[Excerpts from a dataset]
-- -- --

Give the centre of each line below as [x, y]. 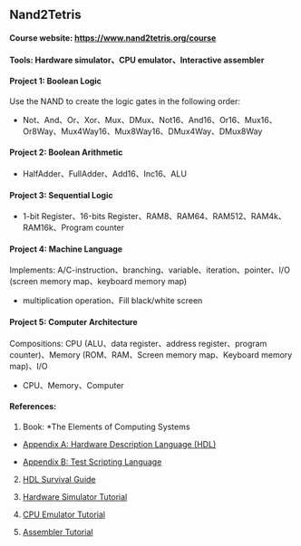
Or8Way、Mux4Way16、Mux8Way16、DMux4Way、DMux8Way [142, 131]
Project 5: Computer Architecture [73, 321]
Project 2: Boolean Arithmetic [66, 152]
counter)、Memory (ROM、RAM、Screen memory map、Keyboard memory [151, 354]
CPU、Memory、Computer [73, 385]
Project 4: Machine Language [66, 249]
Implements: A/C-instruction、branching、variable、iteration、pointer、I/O [150, 270]
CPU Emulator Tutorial [64, 514]
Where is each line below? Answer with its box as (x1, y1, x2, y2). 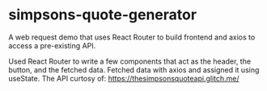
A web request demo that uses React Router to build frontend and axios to (8, 32, 256, 42)
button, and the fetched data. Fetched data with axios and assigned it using (8, 64, 260, 74)
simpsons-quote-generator (8, 6, 197, 24)
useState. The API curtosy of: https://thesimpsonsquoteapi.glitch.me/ (8, 73, 240, 83)
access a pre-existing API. (8, 40, 96, 50)
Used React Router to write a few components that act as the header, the (8, 56, 252, 66)
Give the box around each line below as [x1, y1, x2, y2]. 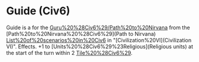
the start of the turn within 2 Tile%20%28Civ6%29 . [6, 49, 133, 56]
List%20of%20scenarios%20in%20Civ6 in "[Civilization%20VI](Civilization [6, 36, 192, 44]
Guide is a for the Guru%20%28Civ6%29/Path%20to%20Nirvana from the [6, 24, 191, 31]
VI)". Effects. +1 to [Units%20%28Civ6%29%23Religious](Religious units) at [6, 43, 194, 50]
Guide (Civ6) [6, 4, 70, 18]
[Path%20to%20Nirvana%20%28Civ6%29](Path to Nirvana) [6, 30, 156, 37]
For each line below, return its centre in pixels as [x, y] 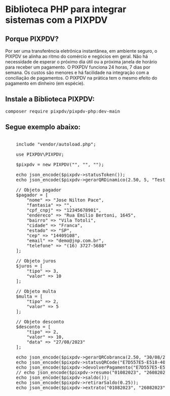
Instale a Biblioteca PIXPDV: [50, 99]
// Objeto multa [36, 291]
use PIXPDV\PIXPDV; [40, 154]
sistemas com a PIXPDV [56, 20]
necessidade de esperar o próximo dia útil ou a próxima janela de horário [81, 62]
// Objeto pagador [39, 190]
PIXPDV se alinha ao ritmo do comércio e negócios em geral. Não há [77, 56]
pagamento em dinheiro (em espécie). [45, 83]
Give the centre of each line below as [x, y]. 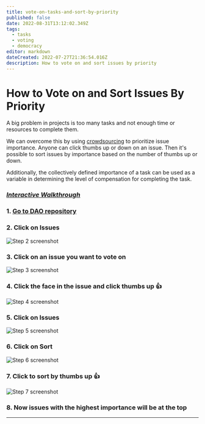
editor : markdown [28, 52]
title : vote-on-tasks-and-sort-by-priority [63, 12]
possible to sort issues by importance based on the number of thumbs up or [102, 154]
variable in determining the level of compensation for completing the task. [99, 179]
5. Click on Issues [33, 318]
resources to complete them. [43, 129]
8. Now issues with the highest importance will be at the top [97, 408]
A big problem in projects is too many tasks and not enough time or [91, 123]
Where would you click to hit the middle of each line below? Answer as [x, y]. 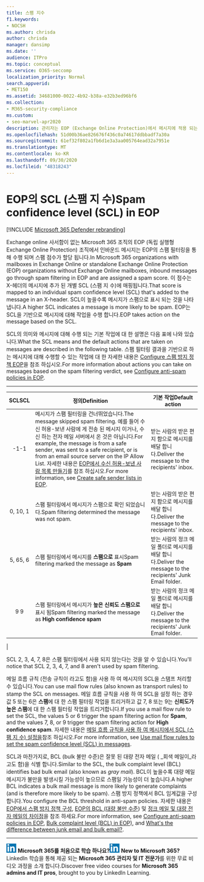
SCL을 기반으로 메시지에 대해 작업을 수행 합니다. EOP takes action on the [93, 314]
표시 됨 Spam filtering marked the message [88, 612]
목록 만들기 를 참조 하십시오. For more [85, 471]
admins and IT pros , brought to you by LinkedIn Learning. [79, 872]
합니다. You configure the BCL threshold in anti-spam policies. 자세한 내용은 [99, 801]
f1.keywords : [23, 19]
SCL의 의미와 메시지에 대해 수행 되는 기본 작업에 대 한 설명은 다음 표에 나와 [95, 333]
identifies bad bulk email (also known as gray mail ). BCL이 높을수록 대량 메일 [101, 771]
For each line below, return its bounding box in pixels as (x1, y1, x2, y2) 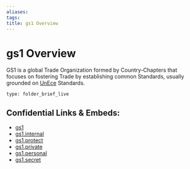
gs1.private (15, 143, 43, 151)
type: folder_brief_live (6, 91, 69, 97)
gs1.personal (15, 150, 47, 157)
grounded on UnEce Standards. (6, 80, 85, 87)
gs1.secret (15, 156, 41, 164)
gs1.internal (15, 130, 44, 137)
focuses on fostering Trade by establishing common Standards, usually (6, 73, 185, 80)
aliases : (6, 9, 29, 15)
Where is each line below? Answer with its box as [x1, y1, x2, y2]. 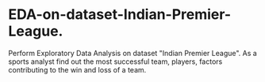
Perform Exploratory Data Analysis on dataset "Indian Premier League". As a [8, 48, 258, 58]
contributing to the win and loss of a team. [8, 65, 147, 74]
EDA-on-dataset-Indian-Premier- [8, 6, 232, 24]
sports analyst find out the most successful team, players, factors [8, 57, 223, 66]
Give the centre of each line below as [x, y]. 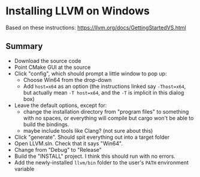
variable [24, 169]
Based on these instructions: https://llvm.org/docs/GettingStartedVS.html [96, 28]
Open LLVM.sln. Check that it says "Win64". [69, 143]
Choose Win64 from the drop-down [67, 80]
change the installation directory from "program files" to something [106, 111]
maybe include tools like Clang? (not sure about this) [88, 130]
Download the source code [48, 60]
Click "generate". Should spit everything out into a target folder [92, 137]
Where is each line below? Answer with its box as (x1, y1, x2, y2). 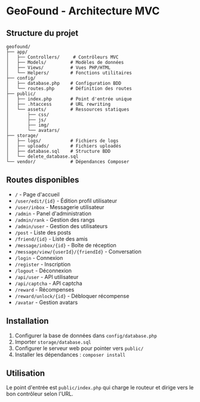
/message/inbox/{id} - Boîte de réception (14, 241, 116, 248)
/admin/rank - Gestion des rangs (14, 216, 95, 223)
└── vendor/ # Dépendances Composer (6, 159, 130, 165)
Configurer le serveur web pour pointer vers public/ (14, 345, 144, 352)
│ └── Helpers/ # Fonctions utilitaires (6, 70, 133, 76)
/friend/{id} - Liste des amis (14, 235, 88, 243)
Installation (6, 316, 49, 326)
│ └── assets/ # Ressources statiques (6, 106, 130, 112)
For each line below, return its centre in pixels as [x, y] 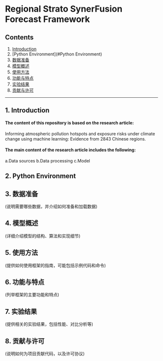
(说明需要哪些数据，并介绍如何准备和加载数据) [51, 206]
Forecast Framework [48, 19]
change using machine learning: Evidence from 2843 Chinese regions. [76, 139]
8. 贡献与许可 [25, 341]
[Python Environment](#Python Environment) [57, 54]
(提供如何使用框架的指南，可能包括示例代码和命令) [56, 265]
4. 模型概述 [22, 223]
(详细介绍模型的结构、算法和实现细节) [43, 236]
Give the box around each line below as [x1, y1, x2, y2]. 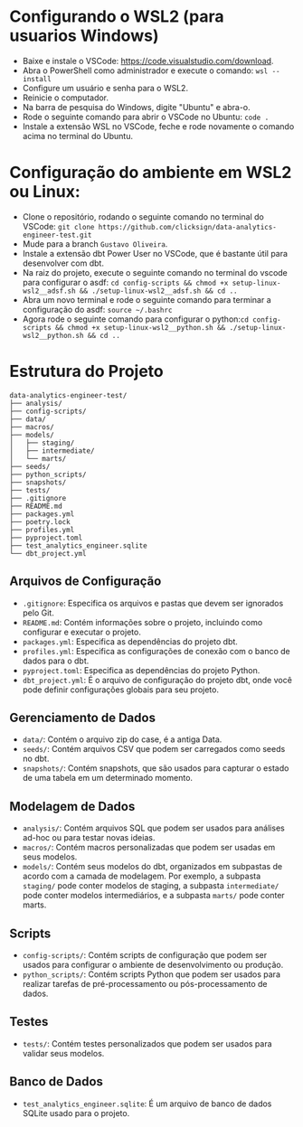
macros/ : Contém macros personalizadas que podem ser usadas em [22, 842, 276, 853]
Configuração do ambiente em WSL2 [9, 163, 292, 183]
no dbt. [22, 753, 50, 765]
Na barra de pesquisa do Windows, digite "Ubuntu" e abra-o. [22, 101, 251, 112]
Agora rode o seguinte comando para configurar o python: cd [22, 314, 249, 324]
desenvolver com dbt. [22, 258, 104, 268]
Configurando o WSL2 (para [9, 6, 224, 27]
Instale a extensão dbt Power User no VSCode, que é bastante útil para [22, 248, 288, 258]
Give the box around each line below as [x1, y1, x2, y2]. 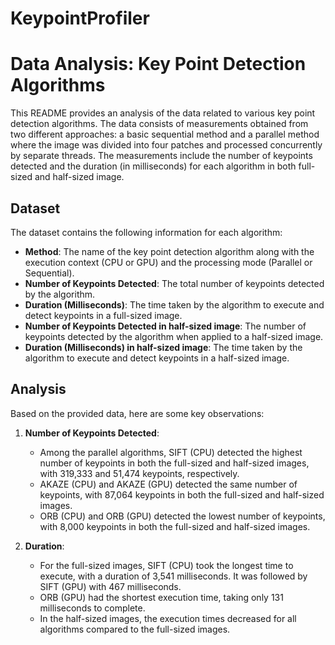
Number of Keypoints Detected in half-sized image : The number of [24, 320, 307, 332]
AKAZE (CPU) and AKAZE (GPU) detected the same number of [39, 478, 298, 490]
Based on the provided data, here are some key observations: [10, 407, 265, 419]
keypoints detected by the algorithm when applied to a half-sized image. [24, 330, 324, 342]
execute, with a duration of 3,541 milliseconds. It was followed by [39, 570, 308, 582]
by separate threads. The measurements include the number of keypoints [10, 150, 313, 162]
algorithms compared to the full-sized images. [39, 623, 231, 635]
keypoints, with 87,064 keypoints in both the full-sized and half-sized [39, 488, 325, 501]
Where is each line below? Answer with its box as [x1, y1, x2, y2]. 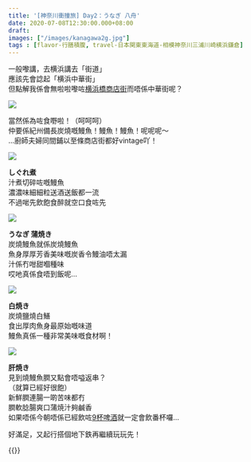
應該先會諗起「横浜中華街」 [8, 74, 100, 84]
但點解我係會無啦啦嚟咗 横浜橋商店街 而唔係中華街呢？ [8, 84, 183, 94]
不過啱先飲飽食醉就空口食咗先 [8, 198, 106, 207]
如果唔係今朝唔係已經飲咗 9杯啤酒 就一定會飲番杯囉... [8, 413, 179, 422]
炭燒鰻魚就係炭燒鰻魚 [8, 240, 78, 249]
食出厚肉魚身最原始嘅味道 [8, 321, 92, 331]
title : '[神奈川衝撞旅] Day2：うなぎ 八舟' [8, 11, 141, 20]
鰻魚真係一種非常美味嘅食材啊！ [8, 331, 113, 341]
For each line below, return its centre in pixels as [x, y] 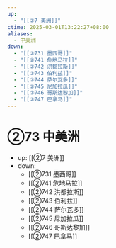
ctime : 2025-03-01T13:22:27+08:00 [58, 27]
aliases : [20, 34]
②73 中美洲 [43, 137]
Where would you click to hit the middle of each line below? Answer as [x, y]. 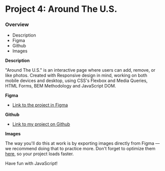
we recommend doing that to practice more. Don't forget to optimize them [80, 149]
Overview [17, 25]
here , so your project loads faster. [40, 154]
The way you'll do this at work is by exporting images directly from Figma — [82, 143]
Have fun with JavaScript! [31, 164]
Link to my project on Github [41, 124]
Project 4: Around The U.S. [61, 9]
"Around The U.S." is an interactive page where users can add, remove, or [80, 70]
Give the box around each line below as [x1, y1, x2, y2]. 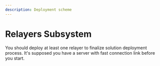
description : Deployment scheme [5, 7, 72, 12]
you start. [5, 55, 25, 61]
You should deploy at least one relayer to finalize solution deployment [5, 45, 147, 51]
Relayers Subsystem [5, 28, 92, 39]
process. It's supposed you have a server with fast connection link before [5, 50, 155, 56]
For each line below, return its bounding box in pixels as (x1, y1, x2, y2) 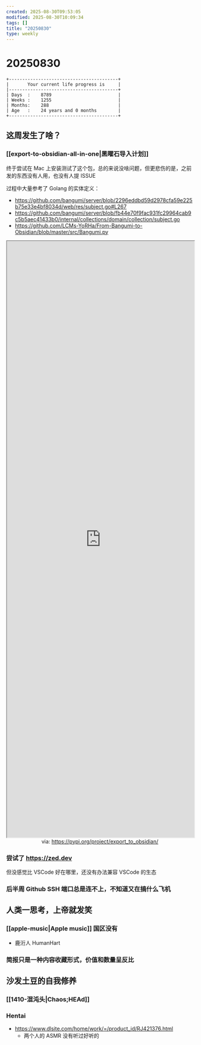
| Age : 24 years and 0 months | (6, 108, 121, 114)
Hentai (6, 1012, 26, 1020)
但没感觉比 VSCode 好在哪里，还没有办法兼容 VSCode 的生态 (6, 868, 156, 876)
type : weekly (6, 31, 39, 37)
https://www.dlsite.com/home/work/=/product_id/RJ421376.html (14, 1025, 174, 1032)
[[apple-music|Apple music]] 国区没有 (6, 925, 118, 933)
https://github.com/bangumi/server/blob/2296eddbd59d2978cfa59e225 (14, 196, 193, 203)
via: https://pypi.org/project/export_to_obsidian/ (41, 837, 159, 845)
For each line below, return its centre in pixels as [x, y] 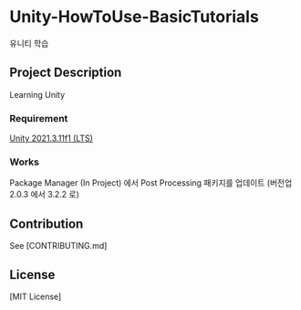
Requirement [39, 118]
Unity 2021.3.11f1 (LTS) [52, 138]
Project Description [66, 73]
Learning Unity [37, 94]
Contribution [47, 224]
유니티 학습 [29, 43]
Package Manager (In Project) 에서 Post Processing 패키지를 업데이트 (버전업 [151, 183]
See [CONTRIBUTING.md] [58, 246]
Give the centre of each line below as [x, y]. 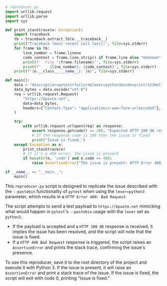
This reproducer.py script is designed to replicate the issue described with [81, 186]
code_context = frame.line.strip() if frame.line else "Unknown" [92, 57]
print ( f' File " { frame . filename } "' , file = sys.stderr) [81, 62]
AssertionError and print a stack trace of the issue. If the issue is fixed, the [82, 273]
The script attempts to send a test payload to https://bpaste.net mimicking [83, 206]
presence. [23, 252]
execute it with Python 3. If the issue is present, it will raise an [68, 267]
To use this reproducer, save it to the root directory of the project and [76, 262]
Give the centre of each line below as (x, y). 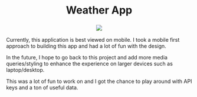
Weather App (99, 10)
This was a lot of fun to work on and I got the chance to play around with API (99, 81)
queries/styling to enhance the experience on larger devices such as (89, 64)
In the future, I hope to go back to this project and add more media (87, 58)
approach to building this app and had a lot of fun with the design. (86, 46)
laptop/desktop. (25, 70)
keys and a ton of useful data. (42, 88)
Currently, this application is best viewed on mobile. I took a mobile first (93, 40)
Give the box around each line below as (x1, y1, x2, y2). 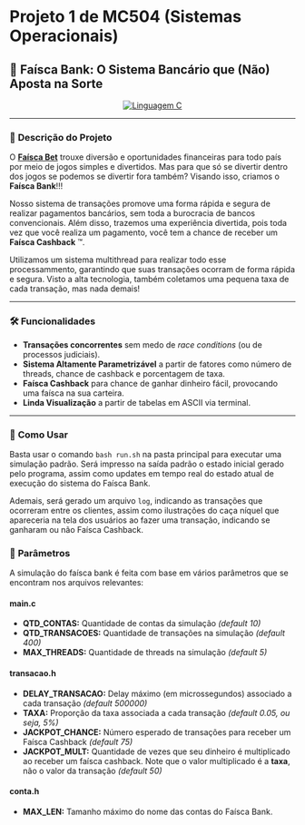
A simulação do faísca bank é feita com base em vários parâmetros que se (9, 567, 289, 578)
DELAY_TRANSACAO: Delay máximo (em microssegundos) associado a (22, 688, 292, 699)
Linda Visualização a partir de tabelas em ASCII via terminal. (22, 397, 251, 408)
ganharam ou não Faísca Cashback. (9, 524, 143, 535)
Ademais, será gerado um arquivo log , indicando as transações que (9, 495, 263, 506)
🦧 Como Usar (9, 428, 68, 441)
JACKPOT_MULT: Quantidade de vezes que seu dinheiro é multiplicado (22, 746, 290, 757)
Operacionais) (9, 25, 119, 46)
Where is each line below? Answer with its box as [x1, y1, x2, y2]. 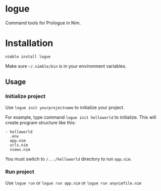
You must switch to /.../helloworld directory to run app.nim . [5, 156, 132, 162]
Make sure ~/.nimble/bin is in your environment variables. [5, 63, 127, 69]
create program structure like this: [5, 119, 76, 125]
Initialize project [5, 93, 46, 100]
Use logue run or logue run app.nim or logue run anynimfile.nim [5, 180, 141, 186]
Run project [5, 168, 34, 175]
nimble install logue [5, 54, 51, 59]
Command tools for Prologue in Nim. [5, 20, 81, 26]
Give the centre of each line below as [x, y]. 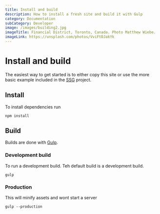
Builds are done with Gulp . [31, 143]
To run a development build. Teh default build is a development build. [74, 166]
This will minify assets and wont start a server [51, 198]
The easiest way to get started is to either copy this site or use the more [77, 74]
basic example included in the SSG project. [48, 80]
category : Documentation [30, 19]
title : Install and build [31, 10]
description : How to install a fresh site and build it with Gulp [74, 14]

-- -- --

Brief = In the entries above, find the line with "gs1.secret (15, 156, 41, 164)" and the line with "[Python Environment](#Python Environment)". Write out exactly those two lines and every line between them, pictures excluded.

Your response =
gs1.secret (15, 156, 41, 164)
gs1.internal (15, 130, 44, 137)
focuses on fostering Trade by establishing common Standards, usually (6, 73, 185, 80)
aliases : (6, 9, 29, 15)
Where is each line below? Answer with its box as [x1, y1, x2, y2]. 
Perform Exploratory Data Analysis on dataset "Indian Premier League". As a [8, 48, 258, 58]
contributing to the win and loss of a team. [8, 65, 147, 74]
EDA-on-dataset-Indian-Premier- [8, 6, 232, 24]
sports analyst find out the most successful team, players, factors [8, 57, 223, 66]
Give the centre of each line below as [x, y]. 
variable [24, 169]
Based on these instructions: https://llvm.org/docs/GettingStartedVS.html [96, 28]
Open LLVM.sln. Check that it says "Win64". [69, 143]
Choose Win64 from the drop-down [67, 80]
change the installation directory from "program files" to something [106, 111]
maybe include tools like Clang? (not sure about this) [88, 130]
Download the source code [48, 60]
Click "generate". Should spit everything out into a target folder [92, 137]
Where is each line below? Answer with its box as (x1, y1, x2, y2). 
/message/inbox/{id} - Boîte de réception (14, 241, 116, 248)
/admin/rank - Gestion des rangs (14, 216, 95, 223)
└── vendor/ # Dépendances Composer (6, 159, 130, 165)
Configurer le serveur web pour pointer vers public/ (14, 345, 144, 352)
│ └── Helpers/ # Fonctions utilitaires (6, 70, 133, 76)
/friend/{id} - Liste des amis (14, 235, 88, 243)
Installation (6, 316, 49, 326)
│ └── assets/ # Ressources statiques (6, 106, 130, 112)
For each line below, return its centre in pixels as [x, y] 
(说明需要哪些数据，并介绍如何准备和加载数据) [51, 206]
Forecast Framework [48, 19]
change using machine learning: Evidence from 2843 Chinese regions. [76, 139]
8. 贡献与许可 [25, 341]
[Python Environment](#Python Environment) [57, 54]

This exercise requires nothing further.